Since the problem described in this bug report should be resolved in a recent advisory, it has been closed with a resolution of ERRATA. For information on the advisory, and where to find the updated files, follow the link below. If the solution does not work for you, open a new bug report. https://access.redhat.com/errata/RHBA-2017:2652
I just encountered the same exact error in an environment with openstack-nova-14.0.8-2.el7ost.noarch. I took the sosreports from all the nodes here [1]. Problem happened doing the same exact test Marian wrote on the bug description. [1] http://file.rdu.redhat.com/~rscarazz/BZ1386420/
(In reply to Raoul Scarazzini from comment #40) > I just encountered the same exact error in an environment with > openstack-nova-14.0.8-2.el7ost.noarch. > I took the sosreports from all the nodes here [1]. Problem happened doing > the same exact test Marian wrote on the bug description. > > [1] http://file.rdu.redhat.com/~rscarazz/BZ1386420/ Please do not reopen bugs that are closed errata. You can either clone into a new bug or file a clean new bug. The release process doesn't allow re-using bugs once they're closed errata.
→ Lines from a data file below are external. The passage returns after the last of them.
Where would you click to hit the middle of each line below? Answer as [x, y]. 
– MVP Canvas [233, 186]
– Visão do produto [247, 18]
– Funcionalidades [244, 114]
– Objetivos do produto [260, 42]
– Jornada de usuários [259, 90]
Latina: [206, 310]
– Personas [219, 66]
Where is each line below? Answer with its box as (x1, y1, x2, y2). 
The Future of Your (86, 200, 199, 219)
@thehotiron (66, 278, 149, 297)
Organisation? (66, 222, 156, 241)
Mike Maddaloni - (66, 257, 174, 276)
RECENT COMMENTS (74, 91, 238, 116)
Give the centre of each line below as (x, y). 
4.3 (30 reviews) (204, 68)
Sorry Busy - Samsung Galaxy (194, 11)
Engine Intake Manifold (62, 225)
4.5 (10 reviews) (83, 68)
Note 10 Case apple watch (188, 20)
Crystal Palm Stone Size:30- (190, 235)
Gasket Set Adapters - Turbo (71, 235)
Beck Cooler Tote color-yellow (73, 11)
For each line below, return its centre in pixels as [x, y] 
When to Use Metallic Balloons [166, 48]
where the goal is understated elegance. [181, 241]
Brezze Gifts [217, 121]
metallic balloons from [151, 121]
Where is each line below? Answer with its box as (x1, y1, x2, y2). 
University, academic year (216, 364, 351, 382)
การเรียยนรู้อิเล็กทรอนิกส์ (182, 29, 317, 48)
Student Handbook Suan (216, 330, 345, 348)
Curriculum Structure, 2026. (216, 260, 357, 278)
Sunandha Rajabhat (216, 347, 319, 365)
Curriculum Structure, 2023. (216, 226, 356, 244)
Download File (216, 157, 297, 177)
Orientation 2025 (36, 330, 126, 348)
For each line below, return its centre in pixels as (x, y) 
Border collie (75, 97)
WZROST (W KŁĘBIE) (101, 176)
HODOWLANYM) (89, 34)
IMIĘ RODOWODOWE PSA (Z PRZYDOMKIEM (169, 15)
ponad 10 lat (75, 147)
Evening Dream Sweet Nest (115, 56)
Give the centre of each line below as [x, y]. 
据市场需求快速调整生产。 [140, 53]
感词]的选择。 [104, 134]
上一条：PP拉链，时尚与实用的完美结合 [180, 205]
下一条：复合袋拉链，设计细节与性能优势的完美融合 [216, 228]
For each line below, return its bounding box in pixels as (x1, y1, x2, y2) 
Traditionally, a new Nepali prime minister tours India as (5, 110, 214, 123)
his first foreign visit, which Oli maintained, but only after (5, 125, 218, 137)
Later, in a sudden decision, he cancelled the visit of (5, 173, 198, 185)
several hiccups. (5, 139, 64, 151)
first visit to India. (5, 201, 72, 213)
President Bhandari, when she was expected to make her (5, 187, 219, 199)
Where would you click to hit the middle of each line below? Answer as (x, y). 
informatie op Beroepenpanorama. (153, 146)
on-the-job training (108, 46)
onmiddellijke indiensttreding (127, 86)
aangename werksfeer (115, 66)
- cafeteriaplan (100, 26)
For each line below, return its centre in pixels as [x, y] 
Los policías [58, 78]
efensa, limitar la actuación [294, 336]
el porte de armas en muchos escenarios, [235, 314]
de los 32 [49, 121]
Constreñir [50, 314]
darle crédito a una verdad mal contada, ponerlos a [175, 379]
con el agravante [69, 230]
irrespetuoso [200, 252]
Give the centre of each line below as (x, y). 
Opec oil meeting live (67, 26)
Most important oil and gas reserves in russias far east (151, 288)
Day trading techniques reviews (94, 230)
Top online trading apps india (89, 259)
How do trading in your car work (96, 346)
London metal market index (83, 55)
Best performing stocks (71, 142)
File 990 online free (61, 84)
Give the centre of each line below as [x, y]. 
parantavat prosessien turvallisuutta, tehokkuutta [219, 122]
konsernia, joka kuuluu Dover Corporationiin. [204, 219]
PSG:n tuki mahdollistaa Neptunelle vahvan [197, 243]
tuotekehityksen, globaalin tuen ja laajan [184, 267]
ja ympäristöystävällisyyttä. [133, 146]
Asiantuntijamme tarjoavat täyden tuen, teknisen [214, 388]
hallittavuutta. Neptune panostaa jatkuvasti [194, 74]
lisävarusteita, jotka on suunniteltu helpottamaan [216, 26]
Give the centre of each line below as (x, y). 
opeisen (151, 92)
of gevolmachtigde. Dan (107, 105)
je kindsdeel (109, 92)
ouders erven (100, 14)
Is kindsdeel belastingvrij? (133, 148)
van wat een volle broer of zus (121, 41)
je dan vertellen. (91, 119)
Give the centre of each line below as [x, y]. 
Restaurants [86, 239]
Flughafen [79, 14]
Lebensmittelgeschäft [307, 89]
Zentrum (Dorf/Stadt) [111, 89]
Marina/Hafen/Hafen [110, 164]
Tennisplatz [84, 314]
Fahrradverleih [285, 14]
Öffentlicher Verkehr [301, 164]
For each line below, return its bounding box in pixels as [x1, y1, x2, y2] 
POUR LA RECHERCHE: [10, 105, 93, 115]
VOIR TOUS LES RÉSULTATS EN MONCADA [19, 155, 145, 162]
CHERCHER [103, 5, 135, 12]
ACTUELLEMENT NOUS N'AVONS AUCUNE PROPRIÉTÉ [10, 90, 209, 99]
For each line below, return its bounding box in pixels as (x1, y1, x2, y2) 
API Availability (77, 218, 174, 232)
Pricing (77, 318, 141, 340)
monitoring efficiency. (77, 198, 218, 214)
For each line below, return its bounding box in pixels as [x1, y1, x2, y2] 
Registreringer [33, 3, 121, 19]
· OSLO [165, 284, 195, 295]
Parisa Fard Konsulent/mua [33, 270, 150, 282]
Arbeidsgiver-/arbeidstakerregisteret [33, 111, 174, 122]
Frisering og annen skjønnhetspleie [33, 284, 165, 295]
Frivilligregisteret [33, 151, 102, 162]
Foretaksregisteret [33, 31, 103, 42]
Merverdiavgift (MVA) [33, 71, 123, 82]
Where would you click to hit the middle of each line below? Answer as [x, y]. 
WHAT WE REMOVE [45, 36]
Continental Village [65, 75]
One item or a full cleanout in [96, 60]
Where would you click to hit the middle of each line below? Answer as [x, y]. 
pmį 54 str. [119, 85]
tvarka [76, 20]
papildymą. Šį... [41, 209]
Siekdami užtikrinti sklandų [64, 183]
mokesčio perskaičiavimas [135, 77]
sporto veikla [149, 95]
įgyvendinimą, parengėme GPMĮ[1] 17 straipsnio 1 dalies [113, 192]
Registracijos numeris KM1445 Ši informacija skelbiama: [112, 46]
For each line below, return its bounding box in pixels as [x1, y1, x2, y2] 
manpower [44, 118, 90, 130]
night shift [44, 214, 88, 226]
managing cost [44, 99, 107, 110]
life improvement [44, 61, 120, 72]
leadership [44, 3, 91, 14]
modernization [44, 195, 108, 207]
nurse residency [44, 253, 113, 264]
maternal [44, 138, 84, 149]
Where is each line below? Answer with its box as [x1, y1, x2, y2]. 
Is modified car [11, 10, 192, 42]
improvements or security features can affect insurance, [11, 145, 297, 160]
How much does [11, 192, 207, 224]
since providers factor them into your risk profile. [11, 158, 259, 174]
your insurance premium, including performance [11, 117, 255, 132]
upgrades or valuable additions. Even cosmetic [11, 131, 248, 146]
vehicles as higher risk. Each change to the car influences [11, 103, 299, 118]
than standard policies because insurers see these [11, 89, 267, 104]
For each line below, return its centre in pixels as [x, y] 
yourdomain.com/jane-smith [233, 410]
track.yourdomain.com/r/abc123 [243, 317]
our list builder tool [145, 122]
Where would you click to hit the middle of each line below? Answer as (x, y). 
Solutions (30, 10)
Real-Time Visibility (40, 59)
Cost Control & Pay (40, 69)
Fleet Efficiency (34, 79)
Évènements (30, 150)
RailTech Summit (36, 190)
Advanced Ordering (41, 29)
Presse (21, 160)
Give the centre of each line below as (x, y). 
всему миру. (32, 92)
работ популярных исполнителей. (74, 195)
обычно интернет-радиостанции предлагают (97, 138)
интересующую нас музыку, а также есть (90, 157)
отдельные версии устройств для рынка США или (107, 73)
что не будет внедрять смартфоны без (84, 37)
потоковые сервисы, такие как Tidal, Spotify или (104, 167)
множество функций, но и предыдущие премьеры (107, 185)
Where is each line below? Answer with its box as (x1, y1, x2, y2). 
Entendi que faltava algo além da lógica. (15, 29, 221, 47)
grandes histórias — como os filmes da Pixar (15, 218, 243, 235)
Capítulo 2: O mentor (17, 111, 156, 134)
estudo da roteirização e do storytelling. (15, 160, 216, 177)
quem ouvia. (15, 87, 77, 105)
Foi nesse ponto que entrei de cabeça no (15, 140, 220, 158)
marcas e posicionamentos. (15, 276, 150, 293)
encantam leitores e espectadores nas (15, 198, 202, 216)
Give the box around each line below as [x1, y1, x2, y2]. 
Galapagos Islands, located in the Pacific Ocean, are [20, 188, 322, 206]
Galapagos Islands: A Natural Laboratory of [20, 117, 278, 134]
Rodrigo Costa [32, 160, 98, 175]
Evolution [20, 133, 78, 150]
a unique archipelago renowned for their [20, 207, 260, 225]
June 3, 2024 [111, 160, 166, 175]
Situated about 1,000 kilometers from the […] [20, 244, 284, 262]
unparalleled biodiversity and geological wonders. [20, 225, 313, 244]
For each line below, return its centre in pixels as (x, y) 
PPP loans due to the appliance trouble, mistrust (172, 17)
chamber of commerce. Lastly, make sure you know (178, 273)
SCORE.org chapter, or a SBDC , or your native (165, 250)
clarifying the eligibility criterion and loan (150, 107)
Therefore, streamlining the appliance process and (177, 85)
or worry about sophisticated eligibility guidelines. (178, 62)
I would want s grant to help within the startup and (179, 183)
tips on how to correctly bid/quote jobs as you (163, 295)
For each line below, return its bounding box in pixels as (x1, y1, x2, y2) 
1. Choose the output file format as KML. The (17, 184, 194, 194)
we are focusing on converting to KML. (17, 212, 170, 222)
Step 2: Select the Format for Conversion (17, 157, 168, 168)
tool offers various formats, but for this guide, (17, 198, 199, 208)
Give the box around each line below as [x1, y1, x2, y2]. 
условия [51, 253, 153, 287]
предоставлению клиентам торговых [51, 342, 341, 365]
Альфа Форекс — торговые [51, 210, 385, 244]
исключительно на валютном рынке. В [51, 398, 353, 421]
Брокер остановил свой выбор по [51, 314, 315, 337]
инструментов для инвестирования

I'm the one who suggested reopening the ticket if there was an issue (in comment #37). I was under the impression that it was the proper workflow. My bad. Sorry for the confusion.
Cloned here: https://bugzilla.redhat.com/show_bug.cgi?id=1491767 Lesson learned for the future.
*** Bug 1441368 has been marked as a duplicate of this bug. ***
Which version of python-nova package is the fix delivered? I have python-nova-14.0.8-2 installed and the driver.py file checking for EACCESS, yet the upstream code checks for EPERM? Which is correct? Upstream code: except IOError as ex: if ex.errno != errno.EPERM: raise LOG.debug('Console file already exists: %s.', console_file)
This was resolved in upstream commit 3072b0afbc1, which has been pulled in as downstream commit 9d299ae50ea. I guess we need to wait for the next point release?